#### [Required action]
Return the entries in their entirety, precisely as given.

*** Extracted data

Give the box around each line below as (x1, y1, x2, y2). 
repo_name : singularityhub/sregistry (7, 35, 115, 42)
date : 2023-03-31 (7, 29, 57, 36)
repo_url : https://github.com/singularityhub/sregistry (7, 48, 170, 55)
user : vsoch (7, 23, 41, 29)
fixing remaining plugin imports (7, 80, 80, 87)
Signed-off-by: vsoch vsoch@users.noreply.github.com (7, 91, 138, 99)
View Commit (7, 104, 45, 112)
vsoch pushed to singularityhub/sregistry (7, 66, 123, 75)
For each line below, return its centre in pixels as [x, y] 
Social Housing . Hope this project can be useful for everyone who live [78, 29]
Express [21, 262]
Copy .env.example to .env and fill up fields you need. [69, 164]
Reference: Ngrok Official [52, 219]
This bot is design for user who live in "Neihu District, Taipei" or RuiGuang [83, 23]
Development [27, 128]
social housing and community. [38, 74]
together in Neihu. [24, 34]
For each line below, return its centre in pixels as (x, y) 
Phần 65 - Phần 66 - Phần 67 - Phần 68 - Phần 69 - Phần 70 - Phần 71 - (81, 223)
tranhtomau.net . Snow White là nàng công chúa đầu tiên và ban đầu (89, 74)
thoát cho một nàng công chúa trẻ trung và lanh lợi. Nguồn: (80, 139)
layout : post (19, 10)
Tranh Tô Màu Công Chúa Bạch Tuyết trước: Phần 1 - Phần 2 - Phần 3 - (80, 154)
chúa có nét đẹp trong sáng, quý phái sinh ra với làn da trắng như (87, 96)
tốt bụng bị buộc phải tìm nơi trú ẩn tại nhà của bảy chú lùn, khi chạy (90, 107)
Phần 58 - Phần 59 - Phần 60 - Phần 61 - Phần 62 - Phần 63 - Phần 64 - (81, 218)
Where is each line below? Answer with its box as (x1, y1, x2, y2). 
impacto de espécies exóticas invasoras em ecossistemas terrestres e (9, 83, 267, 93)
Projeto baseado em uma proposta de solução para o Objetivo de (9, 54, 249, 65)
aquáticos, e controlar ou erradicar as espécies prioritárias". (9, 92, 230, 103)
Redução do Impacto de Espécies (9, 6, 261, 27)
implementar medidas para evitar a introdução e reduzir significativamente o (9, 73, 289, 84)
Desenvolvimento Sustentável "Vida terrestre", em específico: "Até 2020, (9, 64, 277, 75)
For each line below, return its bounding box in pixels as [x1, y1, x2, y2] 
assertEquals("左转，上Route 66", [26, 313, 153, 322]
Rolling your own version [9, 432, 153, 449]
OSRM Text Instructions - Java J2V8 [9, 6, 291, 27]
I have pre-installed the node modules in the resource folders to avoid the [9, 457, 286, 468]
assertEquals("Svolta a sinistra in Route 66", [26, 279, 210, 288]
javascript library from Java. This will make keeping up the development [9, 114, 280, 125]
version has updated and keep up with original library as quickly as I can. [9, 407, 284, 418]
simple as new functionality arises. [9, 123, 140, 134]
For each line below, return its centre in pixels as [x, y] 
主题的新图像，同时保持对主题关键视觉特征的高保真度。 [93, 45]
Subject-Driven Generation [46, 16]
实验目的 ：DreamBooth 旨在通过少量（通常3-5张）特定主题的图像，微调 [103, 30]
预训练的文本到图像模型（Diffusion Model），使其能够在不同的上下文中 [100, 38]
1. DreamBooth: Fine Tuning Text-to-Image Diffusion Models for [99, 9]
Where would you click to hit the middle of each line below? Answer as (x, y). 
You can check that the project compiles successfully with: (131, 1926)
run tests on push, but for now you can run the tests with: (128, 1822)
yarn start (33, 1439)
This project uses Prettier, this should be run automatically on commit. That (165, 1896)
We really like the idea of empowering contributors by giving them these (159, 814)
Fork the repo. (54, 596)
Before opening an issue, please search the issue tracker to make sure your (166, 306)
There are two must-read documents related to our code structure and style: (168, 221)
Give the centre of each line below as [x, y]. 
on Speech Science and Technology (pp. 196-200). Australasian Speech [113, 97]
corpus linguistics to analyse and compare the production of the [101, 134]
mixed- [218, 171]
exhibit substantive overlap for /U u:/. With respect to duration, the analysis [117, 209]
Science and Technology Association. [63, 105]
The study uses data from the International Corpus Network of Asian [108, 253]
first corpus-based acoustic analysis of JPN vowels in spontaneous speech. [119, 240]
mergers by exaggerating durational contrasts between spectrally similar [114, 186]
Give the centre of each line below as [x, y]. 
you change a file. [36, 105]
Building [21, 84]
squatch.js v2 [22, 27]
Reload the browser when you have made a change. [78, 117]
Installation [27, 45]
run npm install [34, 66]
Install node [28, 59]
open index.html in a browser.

******

#### [Task answer]
Give the box around each line below as (x1, y1, x2, y2). 
repo_name : singularityhub/sregistry (7, 35, 115, 42)
date : 2023-03-31 (7, 29, 57, 36)
repo_url : https://github.com/singularityhub/sregistry (7, 48, 170, 55)
user : vsoch (7, 23, 41, 29)
fixing remaining plugin imports (7, 80, 80, 87)
Signed-off-by: vsoch vsoch@users.noreply.github.com (7, 91, 138, 99)
View Commit (7, 104, 45, 112)
vsoch pushed to singularityhub/sregistry (7, 66, 123, 75)
For each line below, return its centre in pixels as [x, y] 
Social Housing . Hope this project can be useful for everyone who live [78, 29]
Express [21, 262]
Copy .env.example to .env and fill up fields you need. [69, 164]
Reference: Ngrok Official [52, 219]
This bot is design for user who live in "Neihu District, Taipei" or RuiGuang [83, 23]
Development [27, 128]
social housing and community. [38, 74]
together in Neihu. [24, 34]
For each line below, return its centre in pixels as (x, y) 
Phần 65 - Phần 66 - Phần 67 - Phần 68 - Phần 69 - Phần 70 - Phần 71 - (81, 223)
tranhtomau.net . Snow White là nàng công chúa đầu tiên và ban đầu (89, 74)
thoát cho một nàng công chúa trẻ trung và lanh lợi. Nguồn: (80, 139)
layout : post (19, 10)
Tranh Tô Màu Công Chúa Bạch Tuyết trước: Phần 1 - Phần 2 - Phần 3 - (80, 154)
chúa có nét đẹp trong sáng, quý phái sinh ra với làn da trắng như (87, 96)
tốt bụng bị buộc phải tìm nơi trú ẩn tại nhà của bảy chú lùn, khi chạy (90, 107)
Phần 58 - Phần 59 - Phần 60 - Phần 61 - Phần 62 - Phần 63 - Phần 64 - (81, 218)
Where is each line below? Answer with its box as (x1, y1, x2, y2). 
impacto de espécies exóticas invasoras em ecossistemas terrestres e (9, 83, 267, 93)
Projeto baseado em uma proposta de solução para o Objetivo de (9, 54, 249, 65)
aquáticos, e controlar ou erradicar as espécies prioritárias". (9, 92, 230, 103)
Redução do Impacto de Espécies (9, 6, 261, 27)
implementar medidas para evitar a introdução e reduzir significativamente o (9, 73, 289, 84)
Desenvolvimento Sustentável "Vida terrestre", em específico: "Até 2020, (9, 64, 277, 75)
For each line below, return its bounding box in pixels as [x1, y1, x2, y2] 
assertEquals("左转，上Route 66", [26, 313, 153, 322]
Rolling your own version [9, 432, 153, 449]
OSRM Text Instructions - Java J2V8 [9, 6, 291, 27]
I have pre-installed the node modules in the resource folders to avoid the [9, 457, 286, 468]
assertEquals("Svolta a sinistra in Route 66", [26, 279, 210, 288]
javascript library from Java. This will make keeping up the development [9, 114, 280, 125]
version has updated and keep up with original library as quickly as I can. [9, 407, 284, 418]
simple as new functionality arises. [9, 123, 140, 134]
For each line below, return its centre in pixels as [x, y] 
主题的新图像，同时保持对主题关键视觉特征的高保真度。 [93, 45]
Subject-Driven Generation [46, 16]
实验目的 ：DreamBooth 旨在通过少量（通常3-5张）特定主题的图像，微调 [103, 30]
预训练的文本到图像模型（Diffusion Model），使其能够在不同的上下文中 [100, 38]
1. DreamBooth: Fine Tuning Text-to-Image Diffusion Models for [99, 9]
Where would you click to hit the middle of each line below? Answer as (x, y). 
You can check that the project compiles successfully with: (131, 1926)
run tests on push, but for now you can run the tests with: (128, 1822)
yarn start (33, 1439)
This project uses Prettier, this should be run automatically on commit. That (165, 1896)
We really like the idea of empowering contributors by giving them these (159, 814)
Fork the repo. (54, 596)
Before opening an issue, please search the issue tracker to make sure your (166, 306)
There are two must-read documents related to our code structure and style: (168, 221)
Give the centre of each line below as [x, y]. 
on Speech Science and Technology (pp. 196-200). Australasian Speech [113, 97]
corpus linguistics to analyse and compare the production of the [101, 134]
mixed- [218, 171]
exhibit substantive overlap for /U u:/. With respect to duration, the analysis [117, 209]
Science and Technology Association. [63, 105]
The study uses data from the International Corpus Network of Asian [108, 253]
first corpus-based acoustic analysis of JPN vowels in spontaneous speech. [119, 240]
mergers by exaggerating durational contrasts between spectrally similar [114, 186]
Give the centre of each line below as [x, y]. 
you change a file. [36, 105]
Building [21, 84]
squatch.js v2 [22, 27]
Reload the browser when you have made a change. [78, 117]
Installation [27, 45]
run npm install [34, 66]
Install node [28, 59]
open index.html in a browser.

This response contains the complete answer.